Lavoravo come maestro collaboratore, era la mia prima esperienza in Germania con una Madama Butterfly. A un certo punto il direttore d’orchestra io ancora non avevo preso una lezione, niente, non sapevo nemmeno che cosa fosse ma sapevo solo che avrei voluto fare quello nella vita. A un certo punto mi disse: ok so che vuoi fare il direttore d’orchestra e domani la prova con l’orchestra la fai tu. Mi ha dato questa grande opportunità di provarmi da subito e di capire che c’era qualche talento che poteva essere sviluppato.

Si fa chiamare direttore e non direttrice: perché?
Ritengo che non sia necessario sottolineare il genere di un professionista. Il voler sottolineare per forza il genere anche con termini che non sono propri rispetto a quel tipo di lavoro è una misura a mio modo di vedere ulteriormente ghettizzante.

Come si tiene insieme un’orchestra?
Si tiene insieme un’orchestra con il dialogo e con l’ascolto. Prima che un lavoro musicale è un lavoro che passa da materia umana.

C’è un’opera in particolare che le piacerebbe dirigere?
Un’opera poco conosciuta in Italia che è Lady Macbeth di Shostakovich. Sono molto legata all’area dell’ex Unione Sovietica. L’ho frequentata molto per lavoro e ho avuto modo di respirare proprio il colore locale e il modo di fare ed eseguire quel tipo di repertorio in quei Paesi. Il che assume tutto un altro colore. E’ un po’ come ascoltare l’opera italiana suonata in Italia o all’estero.

Parliamo del suo primo l’album, MY JOURNEY - Puccini’s Symphonic Works, realizzato con l’Orchestra della Toscana
Ho scelto Puccini perché è il compositore per eccellenza della mia terra. Io sono lucchese, condividiamo la stessa città, gli stessi natali ma anche un humus culturale e questo fa sì che sia anche particolarmente facile e immediato per me poter capire alcune sfumature e alcune citazioni presenti nelle sue opere. E poi Puccini oltre che un illustre concittadino è una figura di assoluto riferimento, quasi uno spirito guida che è sempre stato presente nei momenti più importanti della mia vita professionale.

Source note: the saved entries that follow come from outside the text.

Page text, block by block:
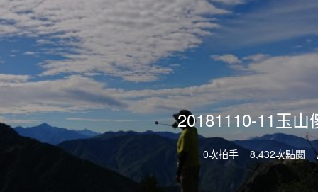
20181110-11玉山
0次拍手 8,432次點閱
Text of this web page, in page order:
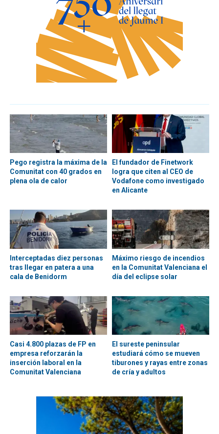
Pego registra la máxima de la
Comunitat con 40 grados en
plena ola de calor
El fundador de Finetwork
logra que citen al CEO de
Vodafone como investigado
en Alicante
Interceptadas diez personas
tras llegar en patera a una
cala de Benidorm
Máximo riesgo de incendios
en la Comunitat Valenciana el
día del eclipse solar
Casi 4.800 plazas de FP en
empresa reforzarán la
inserción laboral en la
Comunitat Valenciana
El sureste peninsular
estudiará cómo se mueven
tiburones y rayas entre zonas
de cría y adultos
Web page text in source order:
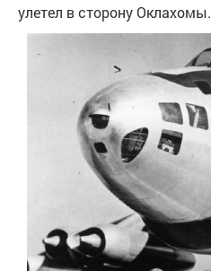
улетел в сторону Оклахомы.
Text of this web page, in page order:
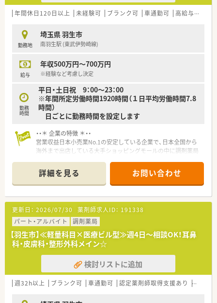
年間休日120日以上 未経験可 ブランク可 車通勤可 高給与(600万円以上)
勤務地
埼玉県 羽生市
南羽生駅 (東武伊勢崎線)
給与
年収500万円～700万円
※経験など考慮し決定
勤務
時間
平日・土日祝 9：00～23：00
※年間所定労働時間1920時間（１日平均労働時間7.8
時間）
日ごとに勤務時間を設定します
・・＊ 企業の特徴 ＊・・
営業収益日本小売業No.1の安定している企業で、日本全国から
海外まで出店している大手ショッピングモールの中に調剤薬局
■面分業がメインのため、多くの医療機関から処方箋を応需して
いるので、薬の品目数も多く、幅広い知識・スキルを磨くことが
できます。
■OTC併設店だからこそ『健康をトータルでサポート』できま
す。
※赤ちゃんからお年寄りまで健康相談を通じてセルフメディケ
ーション推進に貢献でき、カウンセリング力を身につけられる環
境です。
※在宅医療への取り組みも積極的行っております。
■漢方の取り扱いを促進しており、普通の調剤薬局では扱ってい
ない種類の漢方も勉強できます。
■薬剤師としての専門制はもちろん、多様なキャリアを支援する
システムが整っています。
【例】管理薬剤師・店長・教育担当・エリア責任者・新規事業の立ち
■連続休暇 長期休日20日間制度があり！
詳細を見る お問い合わせ
更新日： 2026/07/30 薬剤師求人ID： 191338
パート・アルバイト
調剤薬局
【羽生市】≪軽量科目×医療ビル型≫週4日～相談OK！耳鼻
科・皮膚科・整形外科メイン☆
検討リストに追加
週32h以上 ブランク可 車通勤可 認定薬剤師取得支援あり 教育制
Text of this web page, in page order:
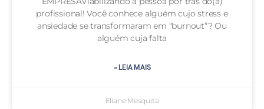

Ha scritto anche un libro…
Sì, Allegro con fuoco, una piccola creatura che cerca di spiegare alcuni meccanismi della musica classica. E’ un libro di divulgazione che cerca di dare gli strumenti per capire, andare un po’ più in profondità ma allo stesso tempo proclama l’assoluta indipendenza dell’emozione dalla comprensione. E in questo la musica classica è come tutti gli altri tipi di musica.

Che musica ascolta nel tempo libero?
Un po’ di tutto. Mi piace rimanere aggiornata rispetto a quello che mi accade intorno, rispetto ai trend attuali.

Per esempio?
Sono amante di un certo “Brit-rock” ma non mi appassiono mai a un singolo cantautore o autore ma ci sono delle melodie che mi rimangono nella mente.

È stata inserita dalla rivista Forbes nell’elenco dei 100 giovani Under 30 del futuro. Quale messaggio pensa di dare ai suoi coetanei?
Il messaggio che cerco di portare avanti è quello dell’autenticità del singolo individuo. Non nascondere la propria natura ma anzi farne un punto di forza. E’ l’unicità del singolo che porta un valore aggiunto al lavoro che si svolge.

È molto attiva su Instagram. I social possono avvicinare i giovani alla musica classica?
È quello che sto cercando di fare attraverso l’uso dei social. Raramente posto cose che riguardino la mia vita privata. Anzi si sa poco e ci tengo che si sappia poco. Lo uso per cercare di incuriosire il più possibile rispetto alla figura del direttore d’orchestra. C’è bisogno di questo, di uno scatto. Perché una volta che si riesce ad ottenere, ad arrivare a toccare la materia della musica cosiddetta classica, quindi ad andare a teatro, sentire la sensazione di immersione nel suono che solo gli strumenti fisici dell’orchestra riescono a produrre non si può rimanere immuni dal fascino del teatro.